Create a CSV output for human-in-the-loop (HITL) review.

**What this does:**
- Runs all documents through the routing pipeline
- Extracts key fields from each classification
- Creates a structured CSV with routing information included
- Adds blank columns for senior lawyer review and sign-off

In [None]:
import pandas as pd
from datetime import datetime

def parse_result(result_text, field):
    """Extract a field value from the LLM output"""
    for line in result_text.split('\n'):
        if line.startswith(field + ':'):
            return line.split(':', 1)[1].strip()
    return "Not found"

# Build CSV rows for all documents
csv_rows = []

for doc in documents:
    result = route_and_classify(doc)
    
    row = {
        "doc_id": result['doc_id'],
        "doc_type": result['doc_type'],
        "classifier_used": result['classifier_used'],
        "classification": parse_result(result['classification'], "CLASSIFICATION"),
        "confidence_score": parse_result(result['classification'], "CONFIDENCE_SCORE"),
        "legal_basis": parse_result(result['classification'], "LEGAL_BASIS"),
        "reasoning": parse_result(result['classification'], "REASONING"),
        # Blank columns for senior lawyer HITL review
        "reviewer_notes": "",
        "reviewer_decision": "",
        "reviewed_by": "",
        "review_date": ""
    }
    csv_rows.append(row)

# Create DataFrame and export
df = pd.DataFrame(csv_rows)
timestamp = datetime.now().strftime("%Y%m%d_%H%M%S")
csv_filename = f"privilege_review_routing_{timestamp}.csv"

# Display preview
display(Markdown("### CSV Preview for HITL Review"))
display(df[['doc_id', 'doc_type', 'classifier_used', 'classification', 'confidence_score']])

# Save to file
df.to_csv(csv_filename, index=False)
display(Markdown(f"**Exported:** `{csv_filename}`"))

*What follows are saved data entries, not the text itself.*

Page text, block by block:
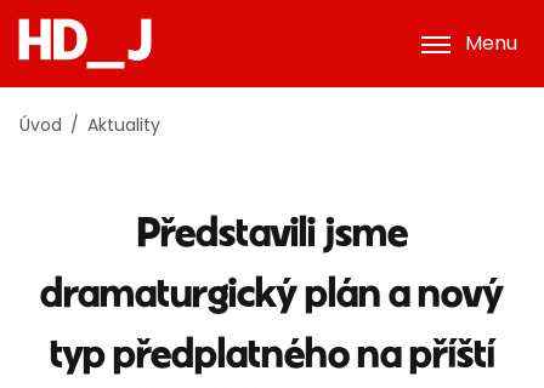
Menu
Úvod Aktuality
Představili jsme
dramaturgický plán a nový
typ předplatného na příští
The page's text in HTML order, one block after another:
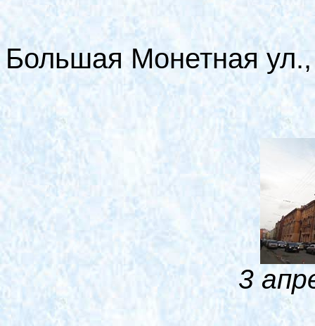
Большая Монетная
3
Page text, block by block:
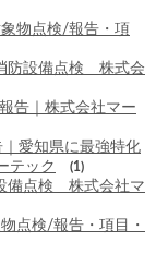
物点検/報告・項
防設備点検 株式会
告｜株式会社マー
愛知県に最強特化
テック
(1)
備点検 株式会社マ
点検/報告・項目・
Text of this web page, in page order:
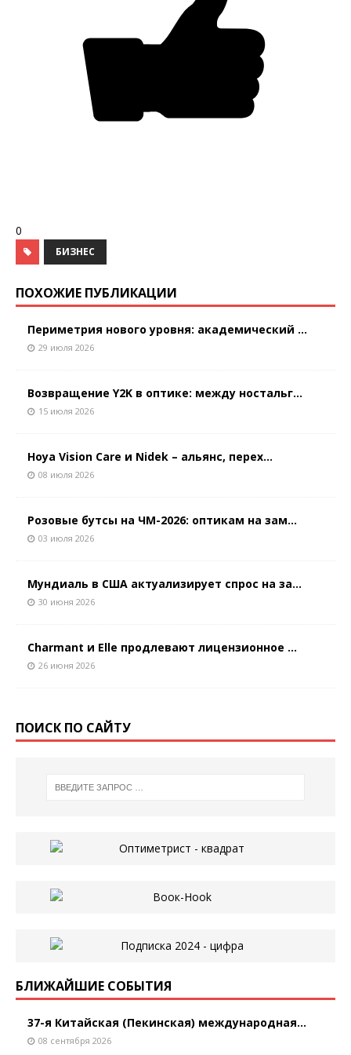
0
БИЗНЕС
ПОХОЖИЕ ПУБЛИКАЦИИ
Периметрия нового уровня: академический ...
29 июля 2026
Возвращение Y2K в оптике: между ностальг...
15 июля 2026
Hoya Vision Care и Nidek – альянс, перех...
08 июля 2026
Розовые бутсы на ЧМ-2026: оптикам на зам...
03 июля 2026
Мундиаль в США актуализирует спрос на за...
30 июня 2026
Charmant и Elle продлевают лицензионное ...
26 июня 2026
ПОИСК ПО САЙТУ
БЛИЖАЙШИЕ СОБЫТИЯ
37-я Китайская (Пекинская) международная...
08 сентября 2026
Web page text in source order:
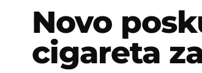
Novo
cigareta
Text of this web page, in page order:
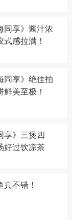
同享》酱汁浓
感拉满！
同享》绝佳拍
美至极！
享》三煲四
好过饮凉茶
不错！
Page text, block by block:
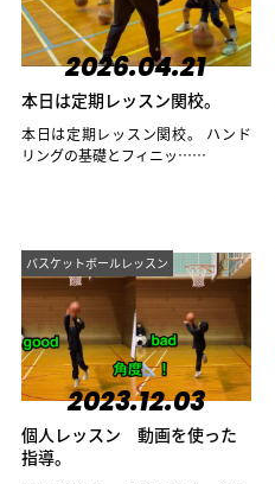
2026.04.21
本日は定期レッスン関校。
本日は定期レッスン関校。 ハンド
リングの基礎とフィニッ……
バスケットボールレッスン
2023.12.03
個人レッスン 動画を使った
指導。
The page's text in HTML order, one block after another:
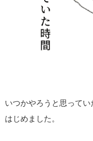
いつかやろうと思って
はじめました。
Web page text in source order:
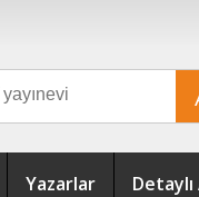
Yazarlar
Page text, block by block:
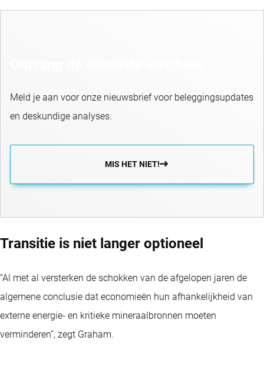
Meld je aan voor onze nieuwsbrief voor beleggingsupdates
en deskundige analyses.
MIS HET NIET!
Transitie is niet langer optioneel
“Al met al versterken de schokken van de afgelopen jaren de
algemene conclusie dat economieën hun afhankelijkheid van
externe energie- en kritieke mineraalbronnen moeten
verminderen”, zegt Graham.

## Conclusion: Routing for LPP Classification

### What We Built

A document routing system that directs documents to specialist classifiers:
```
Document → Router → What type?
                ↓
    ┌───────────┼───────────┐
    ↓           ↓           ↓
  EMAIL    BOARD_MINUTE  FILE_NOTE
Classifier  Classifier   Classifier
    ↓           ↓           ↓
  Result     Result      Result
```

### Why Routing Works for Privilege

- **Specialist knowledge:** Each classifier is tuned for its document type
- **Better accuracy:** Email analysis differs from board minute analysis
- **Partial privilege:** Board minute classifier detected mixed content that a generic classifier might miss
- **Extensible:** Easy to add new document types (contracts, briefs, letters)

### Comparison to Prompt Chaining

| Aspect | Prompt Chaining | Routing |
|--------|-----------------|---------|
| Structure | Fixed sequential steps | Branch by document type |
| Best for | Single document type | Mixed document sets |
| Flexibility | Same analysis for all | Tailored per type |
| Complexity | Simpler | Requires multiple classifiers |

### Limitations

**Router accuracy is critical**
- If the router misclassifies a document, it goes to the wrong specialist
- A misrouted file note analysed as an email would miss key privilege indicators

**Maintaining multiple classifiers**
- Each classifier needs to be updated if law changes
- More code to maintain than a single classifier

**Unknown document types**
- Documents that don't fit categories need a fallback or manual review
- The "OTHER" category is a catch-all that may need human intervention

### Next Notebook

`03_parallelization.ipynb` - Run multiple models in parallel and flag disagreements for consensus.